My FPU version is about 10X faster. We can attribute this difference to the movement of data between memory and registers and the calculation of array element addresses, since the maths operations are identical.
There is a method described by Intel using SSE2 SIMD instructions which is twice the speed of the FPU. Unfortunately PB8 does not recognise the instructions for SSE2 so we would have to go down to machine code.

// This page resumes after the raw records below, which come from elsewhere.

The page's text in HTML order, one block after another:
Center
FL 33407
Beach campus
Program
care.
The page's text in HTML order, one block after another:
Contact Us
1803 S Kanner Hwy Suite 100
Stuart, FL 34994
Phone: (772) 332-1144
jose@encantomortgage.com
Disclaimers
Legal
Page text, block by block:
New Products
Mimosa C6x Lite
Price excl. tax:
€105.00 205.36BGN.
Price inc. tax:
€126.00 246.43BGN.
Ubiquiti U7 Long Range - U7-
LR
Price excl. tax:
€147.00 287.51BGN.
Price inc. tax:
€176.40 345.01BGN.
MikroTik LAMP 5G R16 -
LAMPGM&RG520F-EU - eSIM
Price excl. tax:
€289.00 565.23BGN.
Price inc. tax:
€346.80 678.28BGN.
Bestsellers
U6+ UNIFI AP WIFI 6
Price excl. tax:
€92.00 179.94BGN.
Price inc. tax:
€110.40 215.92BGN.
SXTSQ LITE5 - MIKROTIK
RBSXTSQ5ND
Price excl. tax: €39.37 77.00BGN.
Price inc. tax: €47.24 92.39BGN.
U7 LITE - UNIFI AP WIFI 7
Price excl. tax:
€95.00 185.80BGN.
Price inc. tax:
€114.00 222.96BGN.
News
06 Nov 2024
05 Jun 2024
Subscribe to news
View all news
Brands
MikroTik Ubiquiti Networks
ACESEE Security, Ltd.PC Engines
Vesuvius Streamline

FUNCTION PBMAIN () AS LONG
DIM r(15) AS SINGLE
DIM a(15) AS SINGLE
DIM b(15) AS SINGLE
DIM i AS LONG
DIM t AS SINGLE
t=TIMER
FOR i=1 TO 1e6
' MatMultiply(r(),a(),b()) ' 1.6 seconds using 2d arrays
' MatrixMul4x4(a(),b(),r()) ' 0.39 seconds using 1d pointers
MatrixMul4x4S(a(),b(),r()) ' 0.17 seconds using FPU assembly code
NEXT
MSGBOX STR$(TIMER-t)
END FUNCTION
Charles
I have checked with the pointer version (see below) and I can't see any speed boost by me :(
SUB MatMultiply(MR() AS SINGLE, M1() AS SINGLE, M2() AS SINGLE)

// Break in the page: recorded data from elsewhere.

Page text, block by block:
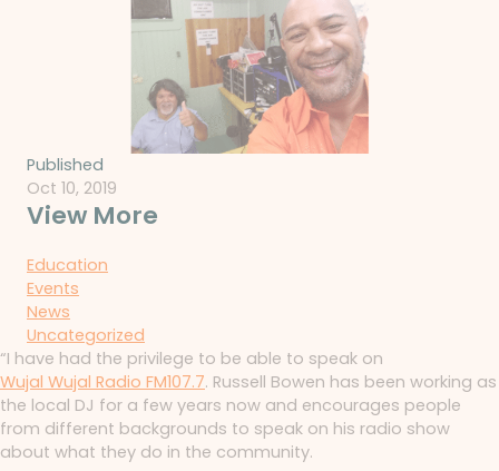
Published
Oct 10, 2019
View More
Education
Events
News
Uncategorized
“I have had the privilege to be able to speak on
Wujal Wujal Radio FM107.7. Russell Bowen has been working as
the local DJ for a few years now and encourages people
from different backgrounds to speak on his radio show
about what they do in the community.
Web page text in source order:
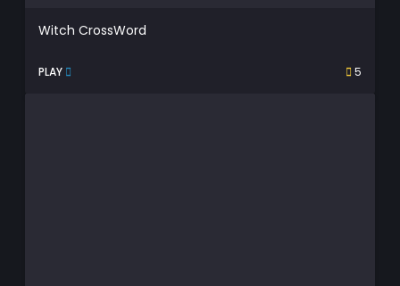
Witch CrossWord
PLAY 5
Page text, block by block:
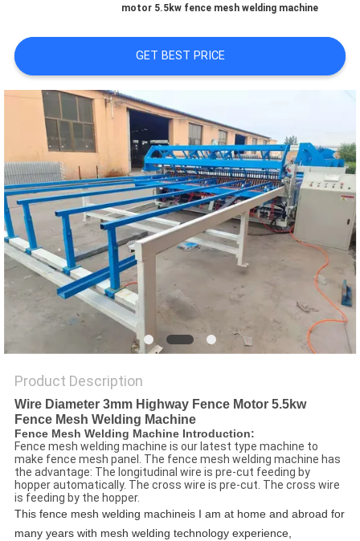
A QUOTE
SITEMAP
PRIVACY
POLICY
motor 5.5kw fence mesh welding machine
GET BEST PRICE
Product Description
Wire Diameter 3mm Highway Fence Motor 5.5kw
Fence Mesh Welding Machine
Fence Mesh Welding Machine Introduction:
Fence mesh welding machine is our latest type machine to
make fence mesh panel. The fence mesh welding machine has
the advantage: The longitudinal wire is pre-cut feeding by
hopper automatically. The cross wire is pre-cut. The cross wire
is feeding by the hopper.
This fence mesh welding machineis I am at home and abroad for
many years with mesh welding technology experience,

' MR(0,0) = M1(0,0) * M2(0,0) + M1(0,1) * M2(1,0) + M1(0,2) * M2(2,0) + M1(0,3) * M2(3,0) + M1(0,4) * M2(4,0)
' MR(0,1) = M1(1,0) * M2(0,0) + M1(1,1) * M2(1,0) + M1(1,2) * M2(2,0) + M1(1,3) * M2(3,0) + M1(1,4) * M2(4,0)
' MR(0,2) = M1(2,0) * M2(0,0) + M1(2,1) * M2(1,0) + M1(2,2) * M2(2,0) + M1(2,3) * M2(3,0) + M1(2,4) * M2(4,0)
' MR(0,3) = M1(3,0) * M2(0,0) + M1(3,1) * M2(1,0) + M1(3,2) * M2(2,0) + M1(3,3) * M2(3,0) + M1(3,4) * M2(4,0)
' MR(0,4) = M1(4,0) * M2(0,0) + M1(4,1) * M2(1,0) + M1(4,2) * M2(2,0) + M1(4,3) * M2(3,0) + M1(4,4) * M2(4,0)
' MR(1,0) = M1(0,0) * M2(0,1) + M1(0,1) * M2(1,1) + M1(0,2) * M2(2,1) + M1(0,3) * M2(3,1) + M1(0,4) * M2(4,1)
' MR(1,1) = M1(1,0) * M2(0,1) + M1(1,1) * M2(1,1) + M1(1,2) * M2(2,1) + M1(1,3) * M2(3,1) + M1(1,4) * M2(4,1)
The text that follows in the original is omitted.